(Beginning of AVAILABLE RECORDS)

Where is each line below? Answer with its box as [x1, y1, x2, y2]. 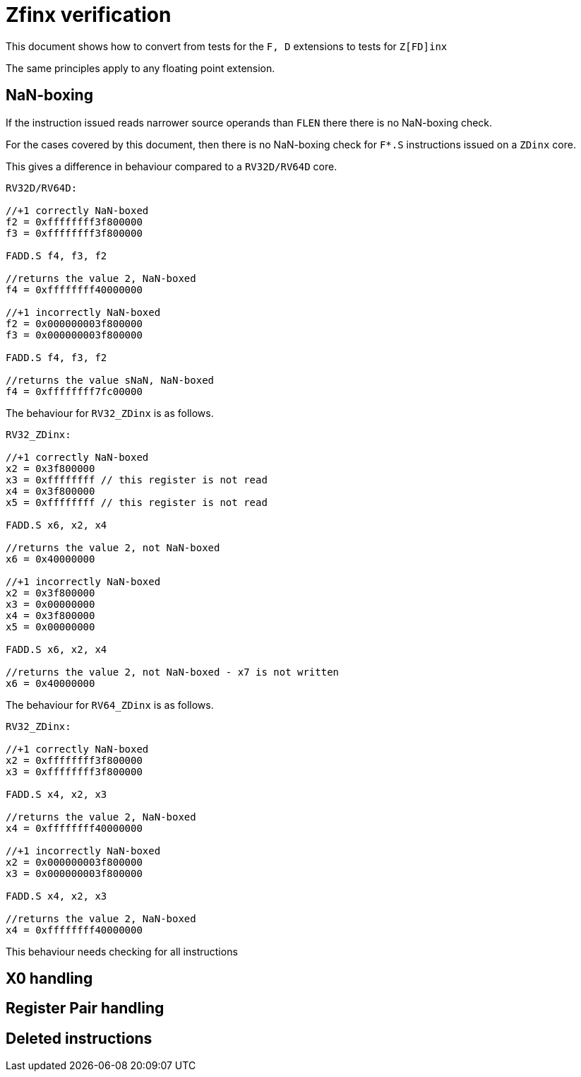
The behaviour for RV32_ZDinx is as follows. [6, 406, 214, 419]
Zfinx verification [6, 3, 172, 27]
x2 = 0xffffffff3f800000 [6, 754, 143, 766]
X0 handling [6, 970, 93, 988]
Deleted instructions [6, 1029, 152, 1047]
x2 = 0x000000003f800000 [6, 856, 143, 868]
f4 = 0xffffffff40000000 [6, 283, 143, 295]
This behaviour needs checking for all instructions [6, 945, 238, 958]
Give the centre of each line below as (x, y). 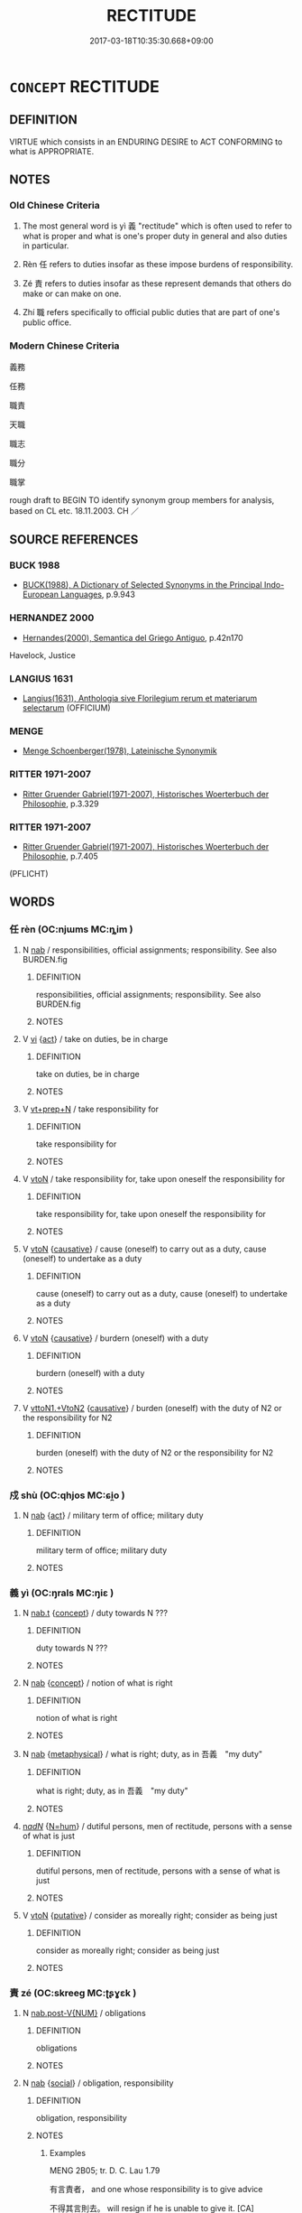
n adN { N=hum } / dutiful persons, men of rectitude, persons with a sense (157, 1827)
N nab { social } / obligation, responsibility (98, 2083)
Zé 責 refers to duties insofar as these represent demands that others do (157, 284)
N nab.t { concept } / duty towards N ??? (95, 1613)
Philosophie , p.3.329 (60, 804)
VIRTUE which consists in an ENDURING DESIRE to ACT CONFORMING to (146, 142)
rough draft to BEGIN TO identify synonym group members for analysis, (142, 500)
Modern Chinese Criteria (64, 346)
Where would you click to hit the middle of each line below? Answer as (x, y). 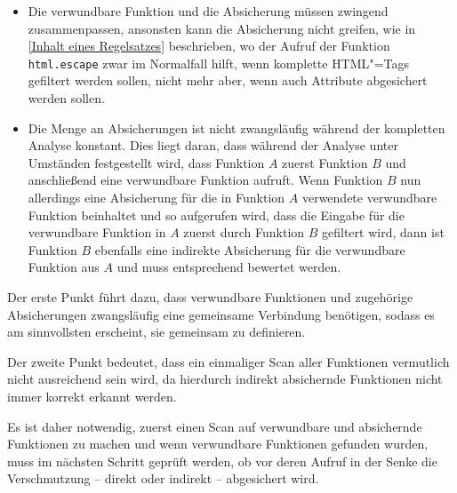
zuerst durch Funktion (244, 232)
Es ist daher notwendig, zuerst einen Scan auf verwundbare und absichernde (215, 426)
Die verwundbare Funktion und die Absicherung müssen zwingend (208, 11)
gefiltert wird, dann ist (383, 232)
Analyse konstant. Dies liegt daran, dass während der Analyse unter (213, 145)
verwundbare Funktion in (97, 232)
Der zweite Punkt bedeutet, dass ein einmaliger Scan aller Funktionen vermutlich (228, 361)
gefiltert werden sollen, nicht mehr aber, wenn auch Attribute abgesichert (228, 80)
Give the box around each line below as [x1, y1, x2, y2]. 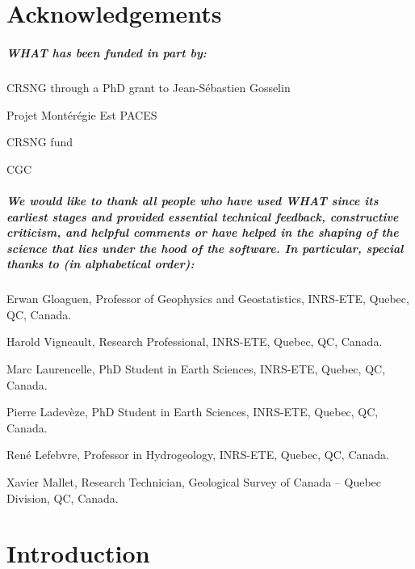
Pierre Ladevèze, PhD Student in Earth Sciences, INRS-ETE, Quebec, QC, [6, 403, 379, 420]
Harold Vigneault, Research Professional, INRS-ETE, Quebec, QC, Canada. [6, 333, 383, 350]
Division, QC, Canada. [6, 489, 119, 506]
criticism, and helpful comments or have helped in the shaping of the [6, 224, 399, 241]
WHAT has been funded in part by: [6, 44, 207, 61]
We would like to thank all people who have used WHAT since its [6, 192, 379, 209]
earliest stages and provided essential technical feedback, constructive [6, 208, 399, 225]
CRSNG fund [6, 133, 73, 150]
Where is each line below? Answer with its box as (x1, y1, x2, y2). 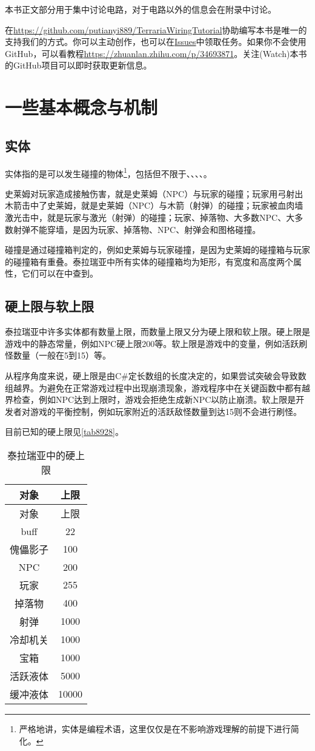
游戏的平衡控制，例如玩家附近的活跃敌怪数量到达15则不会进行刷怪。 (30, 405, 302, 417)
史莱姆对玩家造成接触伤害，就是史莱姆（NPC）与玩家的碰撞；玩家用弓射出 (5, 187, 303, 200)
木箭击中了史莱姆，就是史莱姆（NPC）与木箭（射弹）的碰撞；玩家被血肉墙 (5, 199, 303, 212)
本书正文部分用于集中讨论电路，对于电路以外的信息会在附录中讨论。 (5, 3, 276, 15)
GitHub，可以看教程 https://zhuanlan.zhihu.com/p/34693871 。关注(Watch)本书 (5, 47, 307, 59)
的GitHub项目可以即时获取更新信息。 (5, 59, 152, 72)
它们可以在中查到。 (21, 267, 98, 280)
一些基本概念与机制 (5, 95, 158, 120)
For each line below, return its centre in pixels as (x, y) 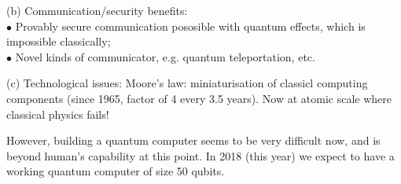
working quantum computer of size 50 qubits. (116, 171)
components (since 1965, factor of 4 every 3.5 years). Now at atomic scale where (199, 98)
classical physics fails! (58, 114)
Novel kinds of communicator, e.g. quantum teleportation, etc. (165, 56)
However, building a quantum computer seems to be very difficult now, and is (193, 140)
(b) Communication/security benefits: (97, 10)
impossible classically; (59, 41)
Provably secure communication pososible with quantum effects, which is (190, 26)
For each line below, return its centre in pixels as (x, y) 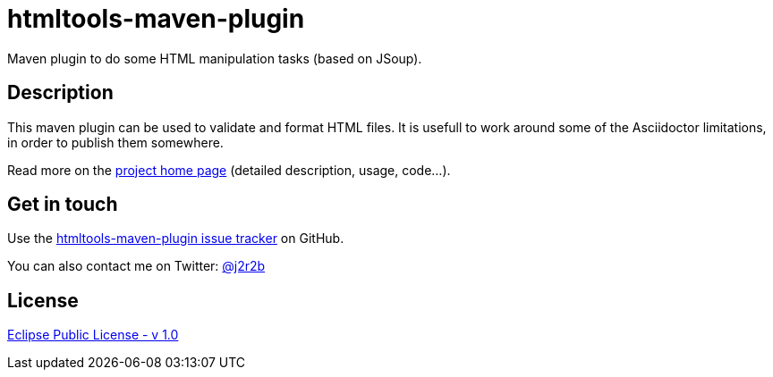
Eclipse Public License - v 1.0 (93, 335)
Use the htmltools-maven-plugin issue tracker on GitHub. (176, 239)
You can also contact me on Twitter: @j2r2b (136, 266)
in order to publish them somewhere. (115, 142)
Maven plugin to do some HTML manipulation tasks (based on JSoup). (215, 58)
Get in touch (63, 205)
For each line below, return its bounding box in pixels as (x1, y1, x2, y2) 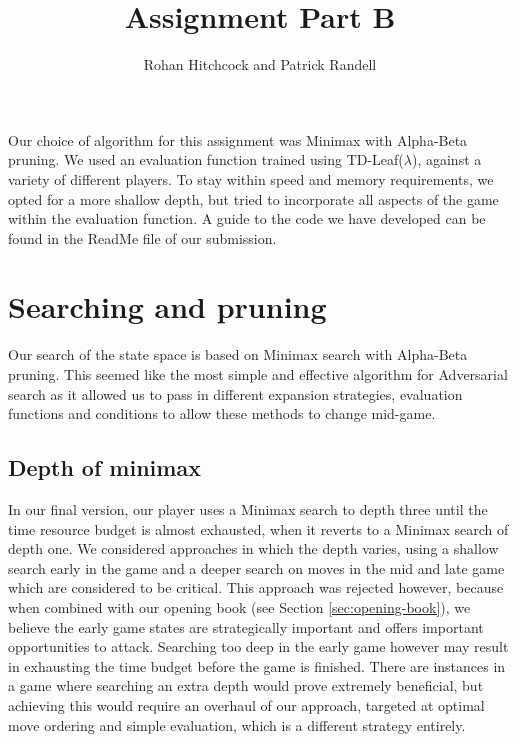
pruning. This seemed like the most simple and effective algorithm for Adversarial (8, 364, 508, 384)
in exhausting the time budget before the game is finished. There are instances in (8, 655, 506, 676)
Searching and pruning (8, 286, 327, 327)
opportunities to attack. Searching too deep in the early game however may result (8, 636, 509, 657)
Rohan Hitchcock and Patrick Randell (143, 54, 377, 75)
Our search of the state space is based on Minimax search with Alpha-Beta (8, 344, 468, 365)
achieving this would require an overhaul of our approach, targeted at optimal (8, 694, 485, 715)
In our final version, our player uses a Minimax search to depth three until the (8, 498, 488, 519)
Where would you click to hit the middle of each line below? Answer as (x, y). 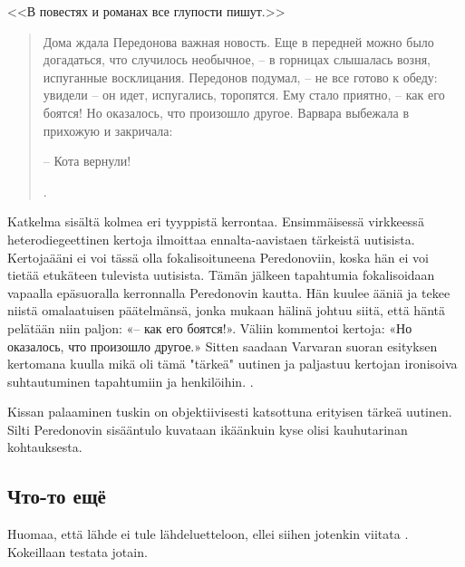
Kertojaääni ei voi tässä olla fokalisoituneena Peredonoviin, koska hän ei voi (218, 257)
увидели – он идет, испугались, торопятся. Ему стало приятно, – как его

(End of AVAILABLE RECORDS)

For the data above, state how many lines contain "verwundbare"; the number is the whole answer.

3